De kredietcrisis heeft ons met de neus op de feiten gedrukt. Al heb je het toezicht op de banken nationaal op orde, het biedt geen garantie omdat een deel van het bankwezen zich allang niet meer nationaal organiseert. En een falend toezicht in de ene lidstaat heeft rechtstreeks effecten in een andere lidstaat. De commissie Larosiere heeft voor een versterkt en geïntegreerd Europees toezicht op de financiële sector gepleit. Het is bekend dat de heer Ruding, ook lid van deze commissie, liever nog een stap verder was gegaan door een Europees toezicht te organiseren. Welke voorkeur heeft de Nederlandse regering? Meent ze dat huidige voorstel ver genoeg gaat om de recente fiasco’s te voorkomen? Of deelt ze onze mening dat het toezicht ook met deze voorstellen kwetsbaar blijft? Denk aan de grote nationale verschillen in toezichtmechanisme, de gebrekkige informatie waarmee een Europese toezichthouder zijn taak moet uitoefenen en het ontbreken van Europese criteria voor een verantwoord en duurzaam bancair beleid? Is het niet nodig om zowel de richtlijnen voor banken als het toezicht daarop Europees te regelen, op zijn minst op zijn minst op de middellange termijn, als het nu nog niet haalbaar is? Graag een visie van de regering hierop.

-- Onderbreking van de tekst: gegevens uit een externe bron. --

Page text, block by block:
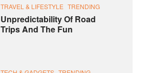
TRAVEL & LIFESTYLE TRENDING
Unpredictability Of Road
Trips And The Fun
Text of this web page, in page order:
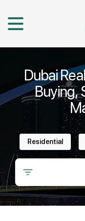
Dubai
Buying,
Residential

Een ander kwetsbaar maar cruciaal punt is het sterk houden van onze euro. Hoewel de eurogroep sinds 2004 een eigen voorzitter heeft, blijft het gaan om ad hoc afspraken tussen staten. Snel en slagvaardig optreden in het eurogebied is niet te waarborgen. De situatie is onevenwichtig te noemen: het monetaire beleid wordt centraal geregeld, door de Europese Centrale Bank, maar het economisch beleid door de lidstaten. Wat het ene land doet, kan forse gevolgen hebben voor het andere. Verhofstad en Sarkozy hebben gepleit voor een regering voor de eurozone. Hoe kijkt er regering er tegenaan, heeft de kredietcrisis de regering geïnspireerd bij de gedachtevorming daarover? Zouden de eurolanden niet de mogelijkheid van versterkte samenwerking kunnen be-nutten die het verdrag biedt? Voordeel daarvan zou zijn dat ook de Commissie en het Europees Parlement betrokken kunnen worden bij het beleid.

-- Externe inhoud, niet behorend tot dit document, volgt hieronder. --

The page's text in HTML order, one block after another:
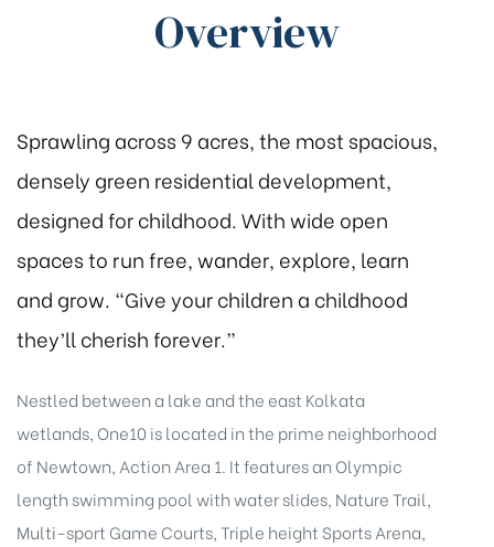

Nu staat de Europese Unie niet helemaal met lege handen bij het begrotingsbeleid van de lidstaten. We hebben natuurlijk het Stabiliteitspact. Maar in elke lidstaat wordt het dilemma op dezelfde manier gevoeld: moeten we de begrotingsuitgaven per se onder de 3 procent houden, met als risico dat de economie dan nog verder stil komt te liggen of achteruit gaat? Of moeten we juist het geld laten rollen en zoveel mogelijk injecties geven, en het oplopend tekort accepteren als een investering in de toekomst? Welke rol kan en moet het Stabiliteitspact spelen om de economieën in de lidstaten op de juiste manier te stimuleren? Is de regering het met onze fractie eens dat de EU bij een overschrijding van het tekort de lidstaten vooral aanwijzingen moet geven die gericht zijn op het stimuleren van een duurzame economie? Die zorgen voor investeringen in onderwijs en innovatie, arbeidspar-ticipatiebeleid? Ik zie het dilemma van de politieke keuzes die regeringen met hun parlementen graag zelf maken. Maar er is ook een Lissabon Strategie afgesproken, bedoeld om in de Europese Unie de meest dynamische, duurzame kenniseconomie van de wereld te creëren. Dan zouden we het instrument van het Stabiliteitspact daarvoor moeten aanwenden. Graag een reactie. Op deze manier zou ook ons land meer geprikkeld worden om de aanbevelingen van het Innovatieplatform uit te voeren.
En zou er niet, naast 27 nationale economische plannen, een horizontaal investeringsplan moeten komen om onze gezamenlijke economie te steunen. De radicale omslag naar een duurzame kenniseconomie moeten we niet morgen, maar vandaag maken. Daarvoor is een meer coherent EU-beleid hard nodig. Commissaris Kroes noemde de bevoegdheden en de middelen van de Europese Unie om de economische crises op te lossen beperkt. Hoe kijkt de regering hier tegen aan? Wat zou er op Europees niveau nog meer moeten en kunnen gebeuren?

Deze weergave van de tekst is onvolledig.